• DATASET RECORDS:
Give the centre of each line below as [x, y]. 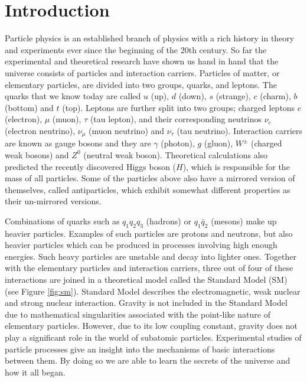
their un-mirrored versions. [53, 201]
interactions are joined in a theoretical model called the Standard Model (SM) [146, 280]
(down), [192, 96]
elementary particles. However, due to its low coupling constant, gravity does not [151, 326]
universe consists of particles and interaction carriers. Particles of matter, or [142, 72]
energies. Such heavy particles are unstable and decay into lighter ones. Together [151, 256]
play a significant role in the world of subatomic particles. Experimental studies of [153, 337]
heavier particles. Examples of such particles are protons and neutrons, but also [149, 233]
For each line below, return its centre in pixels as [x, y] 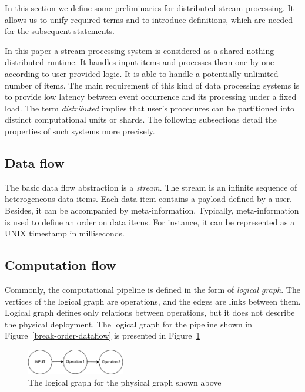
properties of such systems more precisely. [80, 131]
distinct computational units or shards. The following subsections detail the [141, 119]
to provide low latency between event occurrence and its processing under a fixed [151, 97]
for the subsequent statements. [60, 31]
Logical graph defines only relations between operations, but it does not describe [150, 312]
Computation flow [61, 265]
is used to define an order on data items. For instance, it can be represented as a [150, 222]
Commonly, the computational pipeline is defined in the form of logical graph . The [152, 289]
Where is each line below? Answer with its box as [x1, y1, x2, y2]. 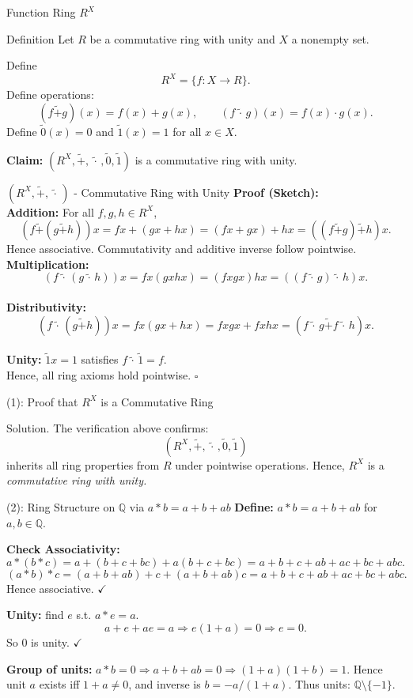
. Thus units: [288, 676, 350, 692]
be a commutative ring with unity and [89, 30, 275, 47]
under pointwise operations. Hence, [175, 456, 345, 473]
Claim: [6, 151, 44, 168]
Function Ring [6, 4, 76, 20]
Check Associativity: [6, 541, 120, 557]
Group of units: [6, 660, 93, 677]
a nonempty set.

...

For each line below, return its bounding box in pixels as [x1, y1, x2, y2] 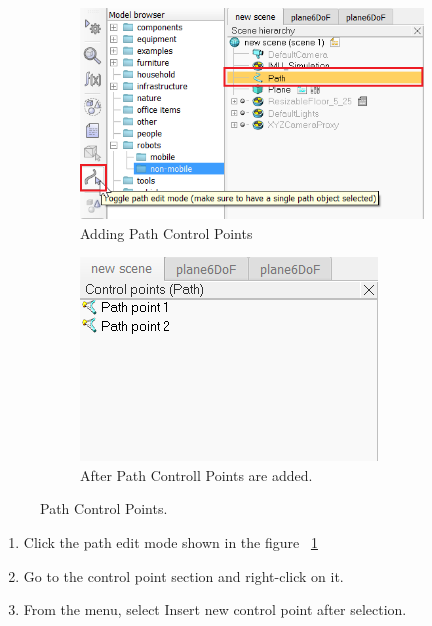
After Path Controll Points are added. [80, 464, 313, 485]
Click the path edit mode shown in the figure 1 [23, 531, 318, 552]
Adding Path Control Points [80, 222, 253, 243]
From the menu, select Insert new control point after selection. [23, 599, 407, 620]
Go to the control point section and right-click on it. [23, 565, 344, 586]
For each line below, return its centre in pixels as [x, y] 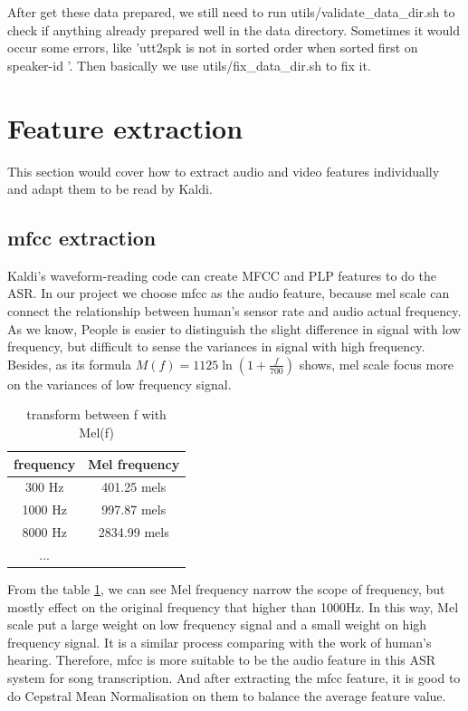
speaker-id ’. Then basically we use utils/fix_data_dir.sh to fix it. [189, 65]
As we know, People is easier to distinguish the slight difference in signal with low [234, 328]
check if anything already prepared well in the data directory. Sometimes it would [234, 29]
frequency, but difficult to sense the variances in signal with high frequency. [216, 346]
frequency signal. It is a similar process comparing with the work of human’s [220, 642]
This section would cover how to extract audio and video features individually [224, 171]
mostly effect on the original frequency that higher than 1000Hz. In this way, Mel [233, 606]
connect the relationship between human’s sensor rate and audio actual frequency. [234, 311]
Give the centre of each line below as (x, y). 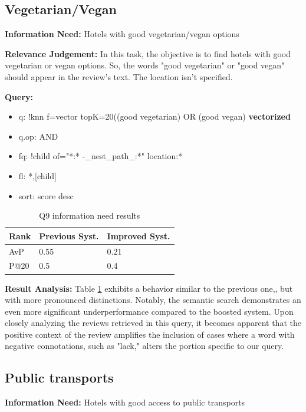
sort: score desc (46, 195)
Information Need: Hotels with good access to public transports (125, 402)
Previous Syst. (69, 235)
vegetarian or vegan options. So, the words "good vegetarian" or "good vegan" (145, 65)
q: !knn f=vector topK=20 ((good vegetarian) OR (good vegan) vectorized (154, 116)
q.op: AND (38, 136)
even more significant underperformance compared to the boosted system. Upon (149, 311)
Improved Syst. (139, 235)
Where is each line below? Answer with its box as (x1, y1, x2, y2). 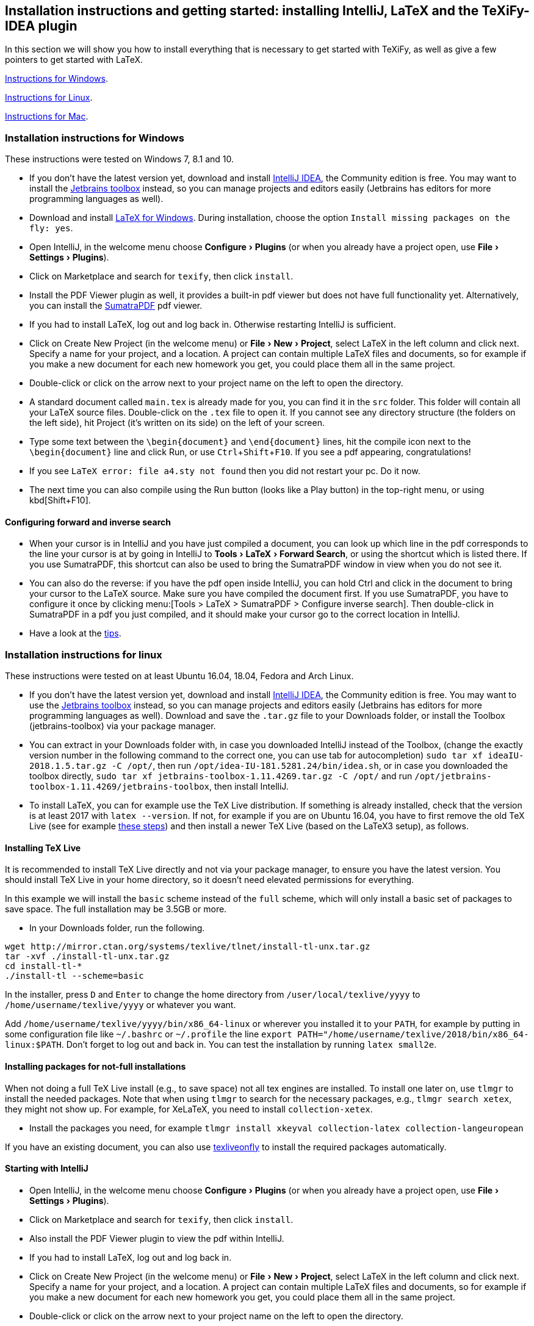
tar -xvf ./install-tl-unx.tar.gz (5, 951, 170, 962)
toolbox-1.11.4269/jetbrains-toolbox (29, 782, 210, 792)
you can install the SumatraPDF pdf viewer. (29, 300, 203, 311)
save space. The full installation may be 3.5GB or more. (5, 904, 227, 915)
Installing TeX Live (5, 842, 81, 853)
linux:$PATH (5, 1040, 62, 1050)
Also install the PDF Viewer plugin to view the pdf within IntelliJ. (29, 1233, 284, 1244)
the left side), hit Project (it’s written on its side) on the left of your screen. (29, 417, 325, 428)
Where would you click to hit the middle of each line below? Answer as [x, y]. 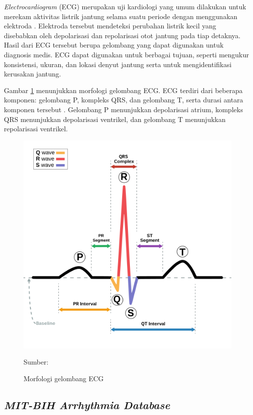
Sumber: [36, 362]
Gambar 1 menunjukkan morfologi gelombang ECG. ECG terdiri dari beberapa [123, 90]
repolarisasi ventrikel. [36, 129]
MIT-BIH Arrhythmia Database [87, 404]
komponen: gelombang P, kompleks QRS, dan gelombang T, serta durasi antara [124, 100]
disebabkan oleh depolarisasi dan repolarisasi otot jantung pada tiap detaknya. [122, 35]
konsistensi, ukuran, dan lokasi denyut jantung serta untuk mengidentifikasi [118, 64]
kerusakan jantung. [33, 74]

• ABOUT THIS TASK:
Taking the entries above, copy word for word the lines from the one with "vegetarian or vegan" up to and including the one with "linux:$PATH (5, 1040, 62, 1050)", without any picture.

• WRITTEN SOLUTION:
vegetarian or vegan options. So, the words "good vegetarian" or "good vegan" (145, 65)
q: !knn f=vector topK=20 ((good vegetarian) OR (good vegan) vectorized (154, 116)
q.op: AND (38, 136)
even more significant underperformance compared to the boosted system. Upon (149, 311)
Improved Syst. (139, 235)
Where is each line below? Answer with its box as (x1, y1, x2, y2). 
tar -xvf ./install-tl-unx.tar.gz (5, 951, 170, 962)
toolbox-1.11.4269/jetbrains-toolbox (29, 782, 210, 792)
you can install the SumatraPDF pdf viewer. (29, 300, 203, 311)
save space. The full installation may be 3.5GB or more. (5, 904, 227, 915)
Installing TeX Live (5, 842, 81, 853)
linux:$PATH (5, 1040, 62, 1050)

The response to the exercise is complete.